• Stored records
+ + + + +

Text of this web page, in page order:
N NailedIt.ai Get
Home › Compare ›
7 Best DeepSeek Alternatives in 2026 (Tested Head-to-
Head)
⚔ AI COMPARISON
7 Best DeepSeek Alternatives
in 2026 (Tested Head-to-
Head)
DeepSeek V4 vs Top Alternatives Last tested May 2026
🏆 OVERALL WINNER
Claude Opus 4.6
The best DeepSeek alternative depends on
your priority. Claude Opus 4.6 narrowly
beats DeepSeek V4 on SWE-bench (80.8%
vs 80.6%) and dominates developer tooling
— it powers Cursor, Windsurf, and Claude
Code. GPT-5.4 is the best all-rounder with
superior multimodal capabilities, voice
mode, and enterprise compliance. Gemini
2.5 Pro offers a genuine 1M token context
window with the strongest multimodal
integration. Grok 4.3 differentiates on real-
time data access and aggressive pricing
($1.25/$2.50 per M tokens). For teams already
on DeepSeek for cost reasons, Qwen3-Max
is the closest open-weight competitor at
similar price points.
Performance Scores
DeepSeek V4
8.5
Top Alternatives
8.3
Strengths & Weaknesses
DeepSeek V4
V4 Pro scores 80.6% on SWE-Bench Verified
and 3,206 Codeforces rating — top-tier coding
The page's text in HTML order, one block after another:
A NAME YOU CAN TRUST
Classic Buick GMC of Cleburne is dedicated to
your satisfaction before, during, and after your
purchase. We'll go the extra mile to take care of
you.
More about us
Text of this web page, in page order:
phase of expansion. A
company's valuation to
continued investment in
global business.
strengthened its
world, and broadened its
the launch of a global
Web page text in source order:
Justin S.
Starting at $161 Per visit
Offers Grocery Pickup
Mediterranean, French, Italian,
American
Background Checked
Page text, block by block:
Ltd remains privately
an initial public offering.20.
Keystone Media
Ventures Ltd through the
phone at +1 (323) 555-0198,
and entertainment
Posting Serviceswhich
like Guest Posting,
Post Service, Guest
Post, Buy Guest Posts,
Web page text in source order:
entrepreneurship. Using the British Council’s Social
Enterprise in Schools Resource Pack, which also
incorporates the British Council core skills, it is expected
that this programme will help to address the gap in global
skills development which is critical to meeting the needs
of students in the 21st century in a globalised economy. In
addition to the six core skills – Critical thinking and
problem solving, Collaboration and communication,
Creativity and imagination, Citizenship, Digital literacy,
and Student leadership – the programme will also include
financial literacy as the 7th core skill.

+ + + + +

• EXERCISE BRIEF
Every entry must be duplicated exactly as it was written.

• WRITTEN RESPONSE
Text of this web page, in page order:
N NailedIt.ai Get
Home › Compare ›
7 Best DeepSeek Alternatives in 2026 (Tested Head-to-
Head)
⚔ AI COMPARISON
7 Best DeepSeek Alternatives
in 2026 (Tested Head-to-
Head)
DeepSeek V4 vs Top Alternatives Last tested May 2026
🏆 OVERALL WINNER
Claude Opus 4.6
The best DeepSeek alternative depends on
your priority. Claude Opus 4.6 narrowly
beats DeepSeek V4 on SWE-bench (80.8%
vs 80.6%) and dominates developer tooling
— it powers Cursor, Windsurf, and Claude
Code. GPT-5.4 is the best all-rounder with
superior multimodal capabilities, voice
mode, and enterprise compliance. Gemini
2.5 Pro offers a genuine 1M token context
window with the strongest multimodal
integration. Grok 4.3 differentiates on real-
time data access and aggressive pricing
($1.25/$2.50 per M tokens). For teams already
on DeepSeek for cost reasons, Qwen3-Max
is the closest open-weight competitor at
similar price points.
Performance Scores
DeepSeek V4
8.5
Top Alternatives
8.3
Strengths & Weaknesses
DeepSeek V4
V4 Pro scores 80.6% on SWE-Bench Verified
and 3,206 Codeforces rating — top-tier coding
The page's text in HTML order, one block after another:
A NAME YOU CAN TRUST
Classic Buick GMC of Cleburne is dedicated to
your satisfaction before, during, and after your
purchase. We'll go the extra mile to take care of
you.
More about us
Text of this web page, in page order:
phase of expansion. A
company's valuation to
continued investment in
global business.
strengthened its
world, and broadened its
the launch of a global
Web page text in source order:
Justin S.
Starting at $161 Per visit
Offers Grocery Pickup
Mediterranean, French, Italian,
American
Background Checked
Page text, block by block:
Ltd remains privately
an initial public offering.20.
Keystone Media
Ventures Ltd through the
phone at +1 (323) 555-0198,
and entertainment
Posting Serviceswhich
like Guest Posting,
Post Service, Guest
Post, Buy Guest Posts,
Web page text in source order:
entrepreneurship. Using the British Council’s Social
Enterprise in Schools Resource Pack, which also
incorporates the British Council core skills, it is expected
that this programme will help to address the gap in global
skills development which is critical to meeting the needs
of students in the 21st century in a globalised economy. In
addition to the six core skills – Critical thinking and
problem solving, Collaboration and communication,
Creativity and imagination, Citizenship, Digital literacy,
and Student leadership – the programme will also include
financial literacy as the 7th core skill.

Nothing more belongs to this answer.